4× memory reduction · 2-4× inference speedup · <1% accuracy loss at INT8
02 — Pruning & Sparsification
Weight Elimination
Structured · Unstructured · Magnitude
Zero out weights below a threshold — unstructured for maximum compression, structured for hardware-friendly sparsity patterns. Lottery ticket hypothesis: the sparse subnetwork was always there.
Up to 90% sparsity achievable · Structured pruning maps to SIMD ops
03 — Low-Rank Decomposition
Matrix Factorisation
SVD · Tucker · CP Decomposition
Decompose large weight matrices W ≈ AB where A, B have far fewer parameters. The effective rank of trained layers is typically much lower than the nominal dimension — the model is over-parameterised by design.
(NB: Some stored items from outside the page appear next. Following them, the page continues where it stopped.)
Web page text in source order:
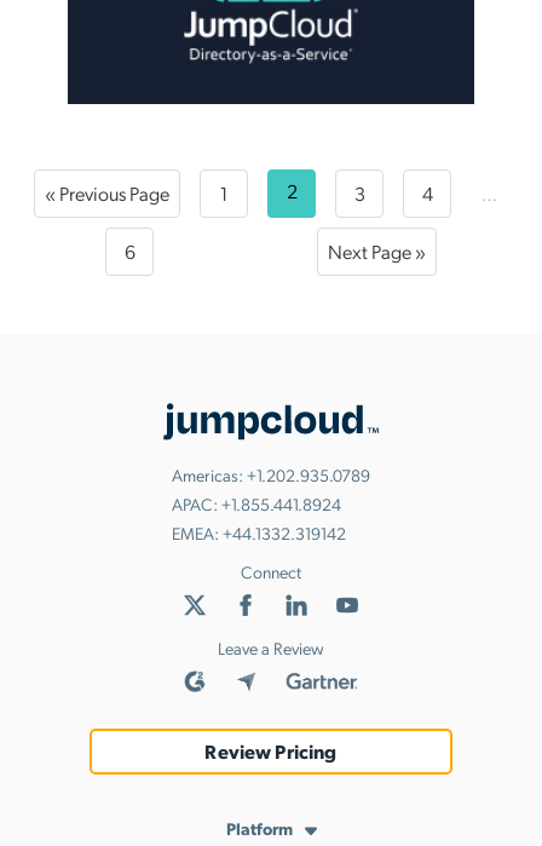
« Previous Page 1 2 3 4 …
6 Next Page »
Americas: +1.202.935.0789
APAC: +1.855.441.8924
EMEA: +44.1332.319142
Connect
Leave a Review
Review Pricing
Platform

LoRA adapters: rank r ≪ d · Attention layers compress most · 50-80% param reduction
04 — Mixture of Experts & Adapters
Conditional Computation
Sparse Gating · Task-Specific Routing
Don't compress the model — make most of it inactive per inference. MoE routes each token to 2 of N expert sub-networks. Adapter architectures bolt small trained modules onto frozen base weights.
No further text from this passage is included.